▶ [What you have to do]: Would you please output all the records exactly as given? Pictures should not appear in the copy.

------------

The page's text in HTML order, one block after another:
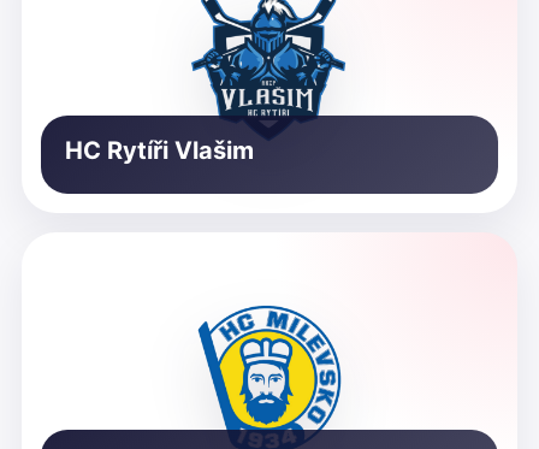
HC Rytíři Vlašim
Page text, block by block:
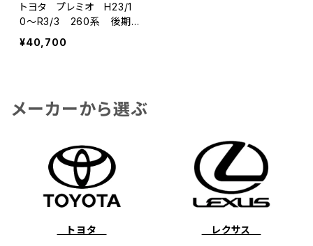
トヨタ プレミオ H23/1
0〜R3/3 260系 後期
フロアマット一式 カーマッ
ト 神戸タータン 特別受
¥40,700
メーカーから選ぶ
トヨタ レクサス
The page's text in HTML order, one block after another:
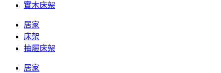
實木床架
居家
床架
抽屜床架
居家
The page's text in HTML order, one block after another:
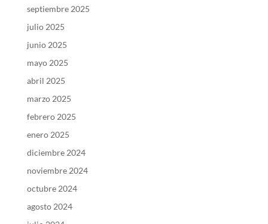
septiembre 2025
julio 2025
junio 2025
mayo 2025
abril 2025
marzo 2025
febrero 2025
enero 2025
diciembre 2024
noviembre 2024
octubre 2024
agosto 2024
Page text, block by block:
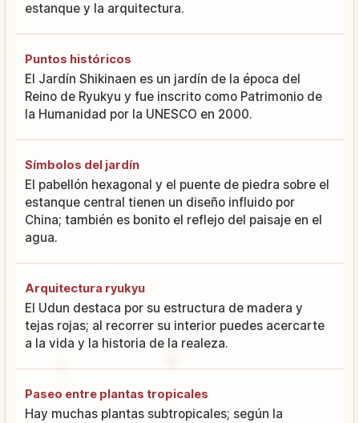
estanque y la arquitectura.
Puntos históricos
El Jardín Shikinaen es un jardín de la época del
Reino de Ryukyu y fue inscrito como Patrimonio de
la Humanidad por la UNESCO en 2000.
Símbolos del jardín
El pabellón hexagonal y el puente de piedra sobre el
estanque central tienen un diseño influido por
China; también es bonito el reflejo del paisaje en el
agua.
Arquitectura ryukyu
El Udun destaca por su estructura de madera y
tejas rojas; al recorrer su interior puedes acercarte
a la vida y la historia de la realeza.
Paseo entre plantas tropicales
Hay muchas plantas subtropicales; según la
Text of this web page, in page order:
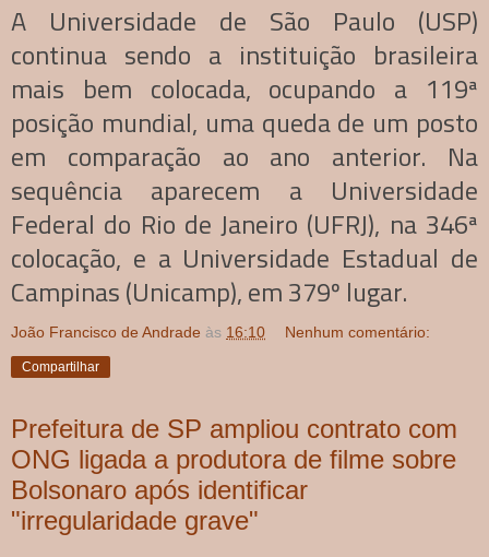
A Universidade de São Paulo (USP)
continua sendo a instituição brasileira
mais bem colocada, ocupando a 119ª
posição mundial, uma queda de um posto
em comparação ao ano anterior. Na
sequência aparecem a Universidade
Federal do Rio de Janeiro (UFRJ), na 346ª
colocação, e a Universidade Estadual de
Campinas (Unicamp), em 379º lugar.
João Francisco de Andrade às 16:10 Nenhum comentário:
Compartilhar
Prefeitura de SP ampliou contrato com
ONG ligada a produtora de filme sobre
Bolsonaro após identificar
"irregularidade grave"
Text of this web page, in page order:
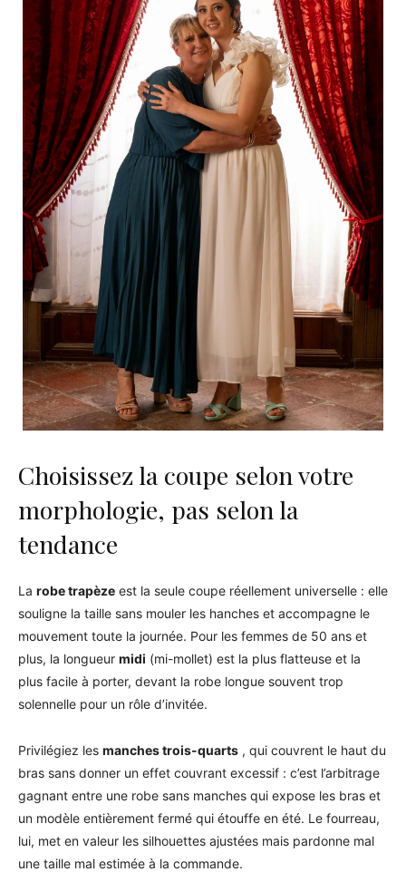
Choisissez la coupe selon votre
morphologie, pas selon la
tendance
La robe trapèze est la seule coupe réellement universelle : elle
souligne la taille sans mouler les hanches et accompagne le
mouvement toute la journée. Pour les femmes de 50 ans et
plus, la longueur midi (mi-mollet) est la plus flatteuse et la
plus facile à porter, devant la robe longue souvent trop
solennelle pour un rôle d’invitée.
Privilégiez les manches trois-quarts , qui couvrent le haut du
bras sans donner un effet couvrant excessif : c’est l’arbitrage
gagnant entre une robe sans manches qui expose les bras et
un modèle entièrement fermé qui étouffe en été. Le fourreau,
lui, met en valeur les silhouettes ajustées mais pardonne mal
une taille mal estimée à la commande.
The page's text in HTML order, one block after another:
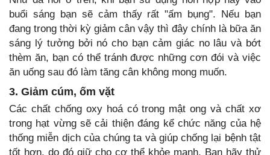
buổi sáng bạn sẽ cảm thấy rất "ấm bụng". Nếu bạn
đang trong thời kỳ giảm cân vậy thì đây chính là bữa ăn
sáng lý tưởng bởi nó cho bạn cảm giác no lâu và bớt
thèm ăn, bạn có thể tránh được những cơn đói và việc
ăn uống sau đó làm tăng cân không mong muốn.
3. Giảm cúm, ốm vặt
Các chất chống oxy hoá có trong mật ong và chất xơ
trong hạt vừng sẽ cải thiện đáng kể chức năng của hệ
thống miễn dịch của chúng ta và giúp chống lại bệnh tật
tốt hơn, do đó giữ cho cơ thể khỏe mạnh. Bạn hãy thử

------------

▶ [Solution]:
The page's text in HTML order, one block after another:
HC Rytíři Vlašim
Page text, block by block:
トヨタ プレミオ H23/1
0〜R3/3 260系 後期
フロアマット一式 カーマッ
ト 神戸タータン 特別受
¥40,700
メーカーから選ぶ
トヨタ レクサス
The page's text in HTML order, one block after another:
實木床架
居家
床架
抽屜床架
居家
The page's text in HTML order, one block after another:
septiembre 2025
julio 2025
junio 2025
mayo 2025
abril 2025
marzo 2025
febrero 2025
enero 2025
diciembre 2024
noviembre 2024
octubre 2024
agosto 2024
Page text, block by block:
estanque y la arquitectura.
Puntos históricos
El Jardín Shikinaen es un jardín de la época del
Reino de Ryukyu y fue inscrito como Patrimonio de
la Humanidad por la UNESCO en 2000.
Símbolos del jardín
El pabellón hexagonal y el puente de piedra sobre el
estanque central tienen un diseño influido por
China; también es bonito el reflejo del paisaje en el
agua.
Arquitectura ryukyu
El Udun destaca por su estructura de madera y
tejas rojas; al recorrer su interior puedes acercarte
a la vida y la historia de la realeza.
Paseo entre plantas tropicales
Hay muchas plantas subtropicales; según la
Text of this web page, in page order:
A Universidade de São Paulo (USP)
continua sendo a instituição brasileira
mais bem colocada, ocupando a 119ª
posição mundial, uma queda de um posto
em comparação ao ano anterior. Na
sequência aparecem a Universidade
Federal do Rio de Janeiro (UFRJ), na 346ª
colocação, e a Universidade Estadual de
Campinas (Unicamp), em 379º lugar.
João Francisco de Andrade às 16:10 Nenhum comentário:
Compartilhar
Prefeitura de SP ampliou contrato com
ONG ligada a produtora de filme sobre
Bolsonaro após identificar
"irregularidade grave"
Text of this web page, in page order:
Choisissez la coupe selon votre
morphologie, pas selon la
tendance
La robe trapèze est la seule coupe réellement universelle : elle
souligne la taille sans mouler les hanches et accompagne le
mouvement toute la journée. Pour les femmes de 50 ans et
plus, la longueur midi (mi-mollet) est la plus flatteuse et la
plus facile à porter, devant la robe longue souvent trop
solennelle pour un rôle d’invitée.
Privilégiez les manches trois-quarts , qui couvrent le haut du
bras sans donner un effet couvrant excessif : c’est l’arbitrage
gagnant entre une robe sans manches qui expose les bras et
un modèle entièrement fermé qui étouffe en été. Le fourreau,
lui, met en valeur les silhouettes ajustées mais pardonne mal
une taille mal estimée à la commande.
The page's text in HTML order, one block after another:
buổi sáng bạn sẽ cảm thấy rất "ấm bụng". Nếu bạn
đang trong thời kỳ giảm cân vậy thì đây chính là bữa ăn
sáng lý tưởng bởi nó cho bạn cảm giác no lâu và bớt
thèm ăn, bạn có thể tránh được những cơn đói và việc
ăn uống sau đó làm tăng cân không mong muốn.
3. Giảm cúm, ốm vặt
Các chất chống oxy hoá có trong mật ong và chất xơ
trong hạt vừng sẽ cải thiện đáng kể chức năng của hệ
thống miễn dịch của chúng ta và giúp chống lại bệnh tật
tốt hơn, do đó giữ cho cơ thể khỏe mạnh. Bạn hãy thử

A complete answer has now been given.